Le gouvernement essaie d’avancer dans un pays où tout est à refaire et où toutes les structures publiques ont été négligées et abandonnées.
Reste à voir comment résoudre l’opposition féroce de tous ceux qui profitent des systèmes parallèles crées surtout pour l’électricité et l’eau.

Une conversation à la volée !
Lundi 15 septembre 2025
Je saisis une conversation à la volée qui se déroule en ma présence, sans que je le veuille et alors qu’elle a interrompu un échange avec la personne en question.
J’ai compris tout de suite que mon interlocuteur parle au téléphone avec sa femme. On maltraite rarement une autre personne, s’il ne s’agit pas de quelqu’un de très proche et qui de plus proche que la femme ! La raison, comme dans beaucoup de cas, est l’argent. Pas parce qu’il en manque ou que le père ne donne pas assez à la famille.
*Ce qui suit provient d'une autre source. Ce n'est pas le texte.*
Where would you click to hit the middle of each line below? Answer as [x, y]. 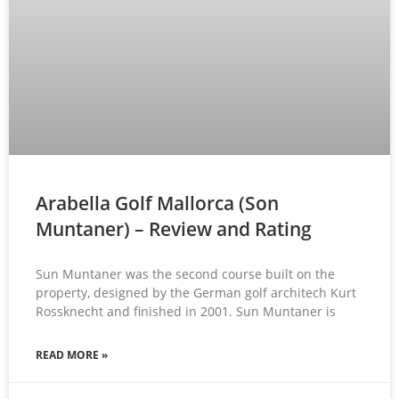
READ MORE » [72, 355]
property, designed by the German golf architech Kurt [196, 293]
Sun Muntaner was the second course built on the [185, 274]
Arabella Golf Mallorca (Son [157, 204]
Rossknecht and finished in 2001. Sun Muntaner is [186, 312]
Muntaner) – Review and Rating [174, 229]
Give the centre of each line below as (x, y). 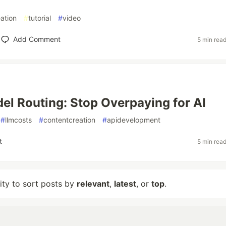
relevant (93, 184)
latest (125, 184)
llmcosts (18, 120)
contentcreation (69, 120)
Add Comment (37, 39)
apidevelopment (134, 120)
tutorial (40, 18)
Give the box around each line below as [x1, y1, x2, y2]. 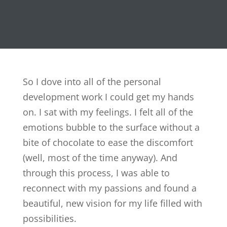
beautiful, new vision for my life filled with [22, 197, 202, 209]
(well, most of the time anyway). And [22, 151, 177, 164]
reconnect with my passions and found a [22, 181, 197, 194]
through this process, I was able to [22, 166, 170, 179]
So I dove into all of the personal [22, 75, 161, 88]
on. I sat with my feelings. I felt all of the [22, 105, 193, 118]
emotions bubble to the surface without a [22, 121, 200, 133]
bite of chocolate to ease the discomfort [22, 136, 193, 148]
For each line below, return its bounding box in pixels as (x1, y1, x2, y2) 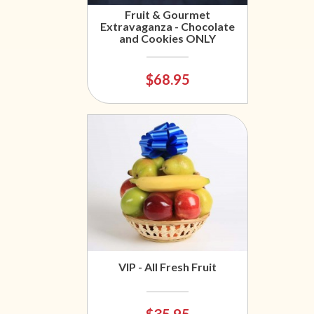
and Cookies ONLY (118, 32, 216, 46)
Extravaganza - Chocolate (100, 20, 235, 34)
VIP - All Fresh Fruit (118, 260, 217, 274)
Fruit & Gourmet (124, 8, 210, 22)
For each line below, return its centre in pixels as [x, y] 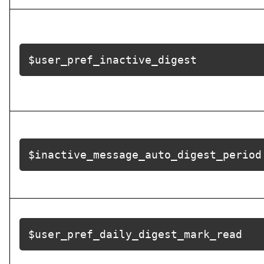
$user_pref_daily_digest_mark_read [135, 234]
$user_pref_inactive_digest [113, 60]
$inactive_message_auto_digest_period [145, 155]

Simplement, les enfants ont vidé les poches, comme ils en ont l’habitude, tous les matins, de toute la monnaie qu’il y avait pour leurs menues dépenses de la journée. J’ai compris que les enfants sont adolescents, certains à l’université. Résultat, mon interlocuteur n’a plus que de gros billets, qui ne s’échangent que difficilement. Il n’a plus de petites pièces pour payer une petite dépense de trois fois rien et a dû perdre beaucoup de temps pour résoudre ce problème. Résultat, il est en retard, de mauvaise humeur et se défoule sur sa femme en disant qu’il a la journée gâchée.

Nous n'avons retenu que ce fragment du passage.